Sender Reputation. Your track record with email providers. You build it over time through consistent, engaged sending.
Email Authentication. SPF, DKIM, and DMARC records that prove you are authorized to send from your domain.
List Quality. Engagement rates, bounce rates, spam complaints. Low engagement means deliverability problems, fast.
Content. Spam trigger words, formatting, HTML quality. This matters less than reputation, but it still matters. If you are already seeing problems here, dig into why your emails land in spam.
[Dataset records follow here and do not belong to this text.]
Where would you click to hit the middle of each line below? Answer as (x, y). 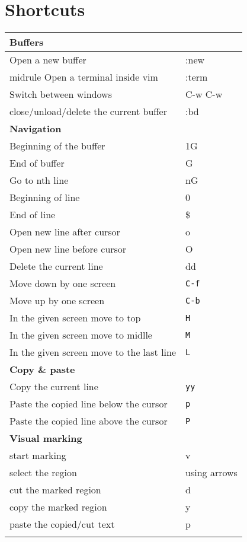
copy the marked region (58, 507)
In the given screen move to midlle (81, 335)
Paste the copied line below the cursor (89, 404)
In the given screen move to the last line (93, 352)
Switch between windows (61, 94)
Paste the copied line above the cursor (89, 421)
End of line (33, 215)
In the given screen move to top (75, 318)
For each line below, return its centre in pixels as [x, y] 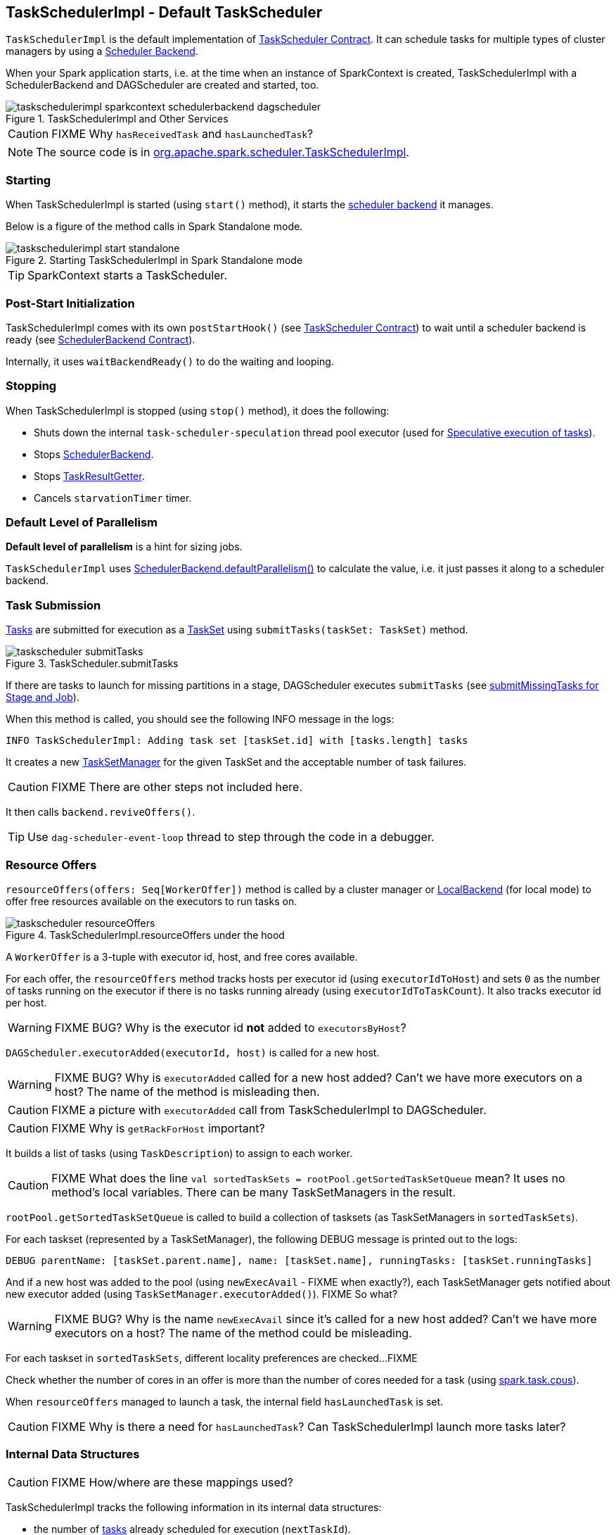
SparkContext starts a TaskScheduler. [127, 276]
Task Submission [53, 605]
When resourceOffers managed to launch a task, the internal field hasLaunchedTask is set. [225, 1401]
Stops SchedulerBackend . [94, 454]
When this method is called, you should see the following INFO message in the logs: [200, 719]
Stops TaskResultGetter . [89, 476]
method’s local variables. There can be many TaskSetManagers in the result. [254, 1192]
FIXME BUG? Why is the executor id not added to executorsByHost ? [230, 1027]
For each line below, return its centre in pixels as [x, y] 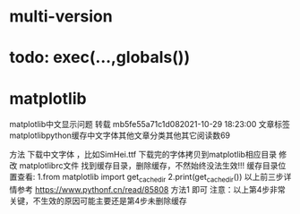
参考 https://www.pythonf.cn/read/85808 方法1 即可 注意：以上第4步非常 [151, 190]
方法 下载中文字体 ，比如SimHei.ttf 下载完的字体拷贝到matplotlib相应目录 [143, 155]
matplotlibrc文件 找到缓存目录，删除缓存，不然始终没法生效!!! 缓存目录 [149, 166]
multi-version [61, 17]
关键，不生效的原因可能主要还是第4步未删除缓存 [99, 201]
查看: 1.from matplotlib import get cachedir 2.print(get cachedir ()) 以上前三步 [150, 178]
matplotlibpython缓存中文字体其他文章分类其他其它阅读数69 [120, 135]
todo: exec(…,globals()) [100, 58]
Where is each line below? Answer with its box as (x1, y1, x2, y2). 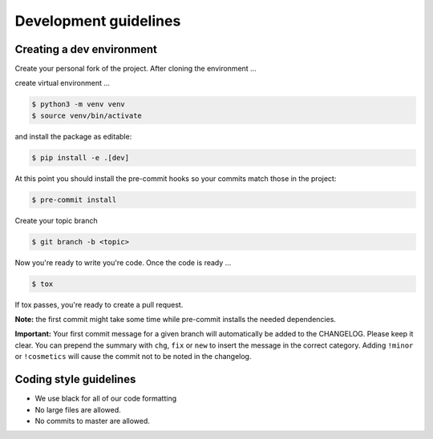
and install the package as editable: (14, 131, 132, 141)
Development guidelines (14, 12, 181, 30)
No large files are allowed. (34, 405, 122, 414)
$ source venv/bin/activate (31, 111, 142, 120)
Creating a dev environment (14, 42, 158, 56)
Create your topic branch (14, 215, 98, 225)
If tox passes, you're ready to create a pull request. (14, 300, 184, 309)
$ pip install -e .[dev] (31, 153, 130, 162)
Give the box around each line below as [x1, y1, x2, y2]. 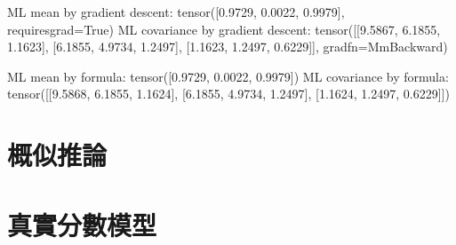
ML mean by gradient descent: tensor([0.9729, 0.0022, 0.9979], [7, 3, 345, 20]
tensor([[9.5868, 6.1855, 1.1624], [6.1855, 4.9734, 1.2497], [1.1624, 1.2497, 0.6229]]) [7, 84, 450, 103]
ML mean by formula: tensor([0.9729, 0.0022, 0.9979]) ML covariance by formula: [7, 67, 449, 85]
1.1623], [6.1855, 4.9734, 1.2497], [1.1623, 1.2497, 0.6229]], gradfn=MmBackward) [7, 37, 448, 56]
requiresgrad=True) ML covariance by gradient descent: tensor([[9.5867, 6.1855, [7, 20, 441, 38]
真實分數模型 [7, 206, 157, 242]
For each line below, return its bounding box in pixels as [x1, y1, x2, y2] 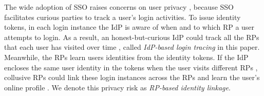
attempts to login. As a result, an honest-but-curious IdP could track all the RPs [4, 31, 259, 42]
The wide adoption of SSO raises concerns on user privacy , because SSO [4, 2, 234, 12]
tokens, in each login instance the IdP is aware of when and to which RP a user [4, 22, 255, 32]
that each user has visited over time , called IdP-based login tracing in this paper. [4, 42, 260, 52]
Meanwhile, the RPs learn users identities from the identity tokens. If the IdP [4, 51, 249, 62]
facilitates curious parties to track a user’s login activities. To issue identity [4, 11, 241, 22]
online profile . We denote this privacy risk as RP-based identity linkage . [4, 82, 231, 92]
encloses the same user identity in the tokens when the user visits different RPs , [4, 62, 258, 72]
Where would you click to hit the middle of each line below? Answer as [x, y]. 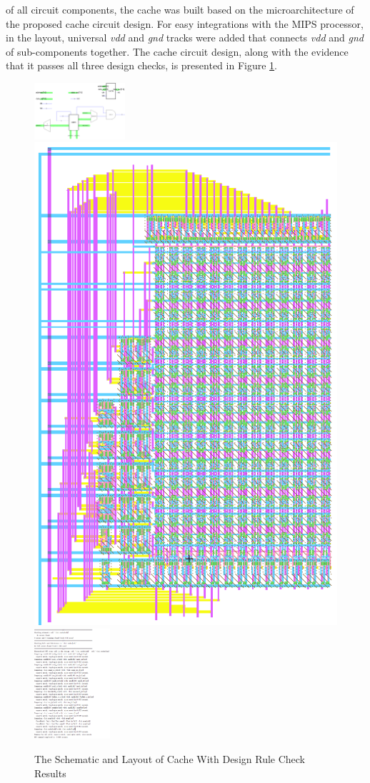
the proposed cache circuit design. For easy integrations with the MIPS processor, [185, 23]
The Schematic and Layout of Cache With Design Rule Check [170, 759]
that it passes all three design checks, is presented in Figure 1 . [141, 65]
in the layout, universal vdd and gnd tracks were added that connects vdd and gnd [185, 38]
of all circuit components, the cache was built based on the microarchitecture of [180, 9]
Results [50, 773]
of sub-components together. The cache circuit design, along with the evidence [177, 51]
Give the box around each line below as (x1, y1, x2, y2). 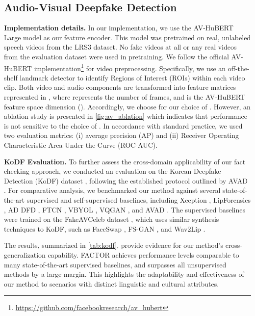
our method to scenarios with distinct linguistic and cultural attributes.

How do you set up SPF, DKIM, and DMARC?
Configure all three records at your DNS provider before you send a single marketing email. SPF lists the IPs allowed to send for you. DKIM adds a signature that proves your mail was not tampered with. DMARC tells servers what to do when authentication fails. Start DMARC on monitoring, then tighten. For a deeper walkthrough, see our guide to SPF, DKIM, DMARC, and BIMI.
SPF (Sender Policy Framework)
Tells receiving servers which IPs are allowed to send on your behalf.
Type: TXT
Host: @
Value: v=spf1 include:klaviyo.com ~all
DKIM (DomainKeys Identified Mail)
Adds a digital signature that proves your emails were not tampered with in transit.
Type: CNAME
Host: k1._domainkey
Value: dkim.klaviyo.com
DMARC (Domain-based Message Authentication)
Tells servers what to do when authentication fails. Start with monitoring, then tighten.
Type: TXT
Host: _dmarc
Value: v=DMARC1; p=none; rua=mailto:dmarc@yourdomain.com
How do you warm up a new sending domain?
Warm up over 5 to 6 weeks. Start at 500 to 1,000 sends a day to your most engaged 30-day openers, then roughly double weekly: 2,000 to 3,000 in week 2, 5,000 to 7,000 in week 3, 10,000 to 15,000 in week 4, and 20,000+ by weeks 5 to 6. Skip this and you land in spam.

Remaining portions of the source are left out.